As discussed above, concerning the present invention, while discussion has been made in detail on specific examples, it is apparent by the skilled in the art that various changes and modifications may be made without departing from the spirit of the technical idea of the present invention. Additionally, it is a matter of course that such changes and modifications belong to the scope of the accompanying claims.

For example, the mixing conditions, hardening conditions and the like of the insulating material are suitably set according to the kinds and blending amounts of the epoxidized vegetable oil ester and a variety of components (the hardening agent, hardening accelerator, filler and the like), in which they are not limited to the contents shown in the Examples. Additionally, it is apparent that effects similar to those shown in the Examples can be obtained even in cases where a variety of additives (for example, components other than those in the Examples) are suitably blended within a range where the characteristics of the aimed insulating composition cannot be degraded, in addition to the above-mentioned epoxidized vegetable oil ester, hardening agent, hardening accelerator and filler.

Claims

1. An insulating polymer material composition which is obtained by three-dimensionally crosslinking an insulating material including at least an insulating polymer component under heating and used for an insulting constitution of a voltage equipment,

characterized in that the insulating polymer component is epoxidized vegetable oil ester.

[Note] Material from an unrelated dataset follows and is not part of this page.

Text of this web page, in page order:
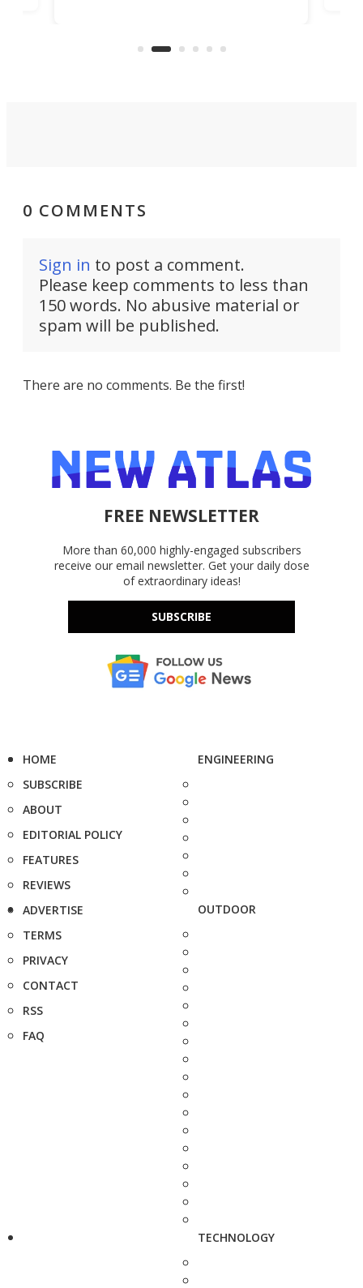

2. An insulating polymer material composition as claimed in claim 1, characterized in that the epoxidized vegetable oil ester is epoxidized linseed oil.

3. An insulating polymer material composition as claimed in claim 1, characterized in that a hardening agent including polyphenol is blended in the insulating material.

4. An insulating polymer material composition as claimed in claim 3, characterized in that the hardening agent is phenol resin.

5. An insulating polymer material composition as claimed in claim 3, characterized in that the hardening agent is blended in an amount within a range of 0.5 to 2.0 times relative to a stoichiometric quantity ratio according to an epoxy equivalent which is calculated from an oxirane concentration of the epoxidized vegetable oil ester.

6. An insulating polymer material composition as claimed in claim 1, characterized in that imidazole is blended as a hardening accelerator in an amount within a range of 0.1 to 30 parts by weight relative to 100 parts by weight of the epoxidized vegetable oil ester, in the insulating material.